If you don’t possess that knowledge yet, I would recommend that you work through R for Data Science (2nd edition) by Hadley Wickham, Mine Çetinkaya-Rundel, and Garrett Grolemund (Wickham, Çetinkaya-Rundel, and Grolemund 2023). This book, freely available at 4ds.hadley.nz, will give you a running start.
While some of the topics covered here may be similar to what you’ll find in R for Data Science and other introductory books and similar resources, it is hoped that the examples in this book add more context and expose you to greater technical challenges.
Outline
The first three chapters of this book provide some foundations, elements of the data preparation process that will help guide our thinking and our work, including data documentation (or recordkeeping).

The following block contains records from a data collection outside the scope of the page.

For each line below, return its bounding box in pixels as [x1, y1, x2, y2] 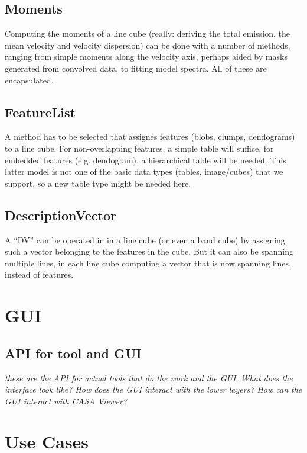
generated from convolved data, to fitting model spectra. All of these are [5, 62, 267, 74]
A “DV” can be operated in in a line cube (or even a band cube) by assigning [5, 233, 285, 246]
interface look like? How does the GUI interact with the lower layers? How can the [5, 383, 302, 396]
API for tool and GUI [5, 343, 142, 362]
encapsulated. [5, 73, 54, 86]
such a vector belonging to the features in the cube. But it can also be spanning [5, 245, 294, 258]
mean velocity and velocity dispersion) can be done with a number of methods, [5, 38, 290, 51]
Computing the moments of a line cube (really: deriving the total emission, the [5, 27, 290, 40]
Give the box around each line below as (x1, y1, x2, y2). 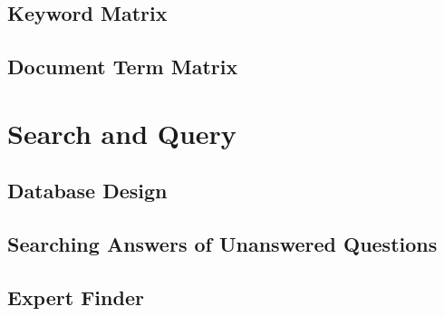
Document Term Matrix (7, 53, 238, 81)
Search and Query (7, 114, 236, 151)
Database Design (7, 177, 168, 205)
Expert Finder (7, 282, 144, 311)
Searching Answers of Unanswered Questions (7, 230, 438, 258)
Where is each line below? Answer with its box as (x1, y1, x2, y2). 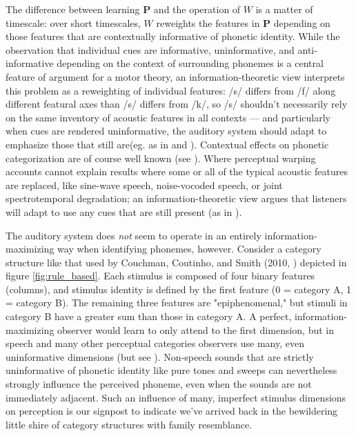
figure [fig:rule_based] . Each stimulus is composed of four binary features (6, 268, 315, 283)
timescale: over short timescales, (6, 15, 141, 30)
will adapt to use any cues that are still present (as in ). (6, 204, 242, 219)
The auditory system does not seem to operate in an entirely (6, 228, 261, 242)
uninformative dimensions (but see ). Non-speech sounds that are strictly (6, 349, 314, 364)
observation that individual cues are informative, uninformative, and (6, 42, 295, 57)
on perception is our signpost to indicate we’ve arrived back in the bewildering (6, 404, 338, 418)
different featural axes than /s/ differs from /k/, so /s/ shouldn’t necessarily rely (6, 97, 348, 111)
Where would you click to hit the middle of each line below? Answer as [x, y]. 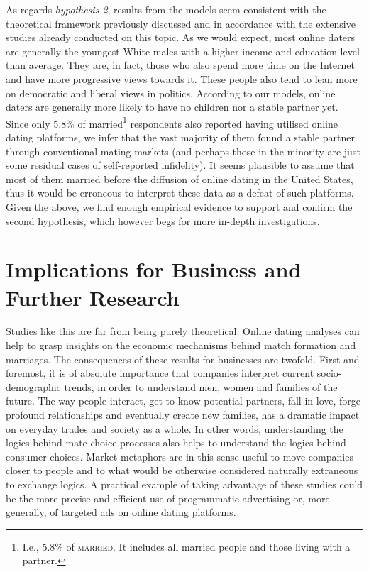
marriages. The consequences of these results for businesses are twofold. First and [183, 359]
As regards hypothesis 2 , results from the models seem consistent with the [166, 9]
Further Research [93, 297]
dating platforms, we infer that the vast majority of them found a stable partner [181, 137]
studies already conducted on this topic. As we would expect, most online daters [181, 37]
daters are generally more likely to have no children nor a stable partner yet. [172, 107]
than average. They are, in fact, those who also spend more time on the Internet [180, 65]
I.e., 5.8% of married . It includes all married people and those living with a [186, 546]
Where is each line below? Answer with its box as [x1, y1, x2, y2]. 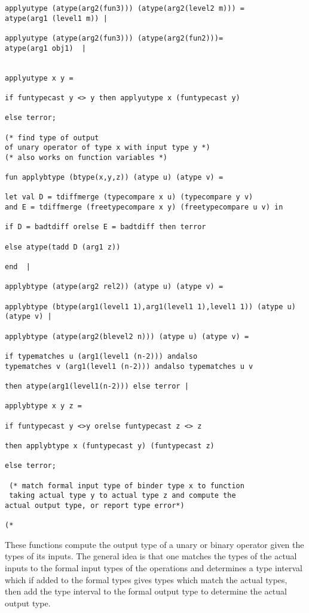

Chapters 4 through 10 cover importing data from a variety of sources that are commonly encountered, including plain-text, Excel, statistical software formats, PDF files, internet sources, and databases.
Chapters 11 and 12 tackle finding problems in our data, and then dealing with those problems.
Finally Chapter 13 presents a short summary and poses the question, “Where to from here?”
Acknowledgements
I would like to acknowledge everyone who has contributed to the books, articles, blog posts, and R packages cited within. As well, thanks to my current colleagues at MNP, my former colleagues at BC Stats, and my colleagues and students at the University of Victoria’s Business Intelligence & Data Analytics program. The enthusiasm of this community of people—some I know well and others around the world I have never met—has helped sustain my own interest, and without that interest I wouldn’t have written this book.
Particular thanks to Julie Hawkins and Emily Riederer, both of whom provided valuable feedback on early drafts, and through their critiques made this book better than it would have otherwise been.
Some important details
License
This work by Martin Monkman is licensed under a Creative Commons Attribution-NonCommercial-NoDerivatives 4.0 International (CC BY-NC-ND 4.0) license.
Data in this book
This book draws on three sources of data:
R packages, such as {palmerpenguins} and {Lahman}, which bundle data ready for use.
Open source data that is freely available on the web.
Mock or synthetic data that was created specifically for this book.
The various data files in the second and third groups are bundled in the R package {dpjr} (Monkman 2023).
To download and install the {dpjr} package, you will need the {remotes} package:
# download and install "remotes"
install.packages("remotes")
# download and install "dpjr"
remotes::install_github("monkmanmh/dpjr")
Once the package is downloaded, the function dpjr::dpjr_data(<filename>)
can be used to generate the path to the data file, independent of the specific location on the user’s computer.
For example, to read the CSV file “mpg.csv”:
The {dpjr} package website is here: https://monkmanmh.github.io/dpjr/
The data files used in the {dpjr} package are covered by various open licenses; details can be found at the “Data licenses” page at the package website.
Source code
The source code for this ebook can be found at this github repository: https://github.com/MonkmanMH/data_preparation_journey
This book is written in Markdown, using the {bookdown} package (Xie 2021), and published to the web at bookdown.org.
Cover image
The cover image is a wayfinder close to my home: Fisgard Lighthouse, marking the entrance to Esquimalt Harbour in Victoria, British Columbia, Canada. (Location: 48.4307, -123.4477)
The cover photo is by jennyt, and used with permission.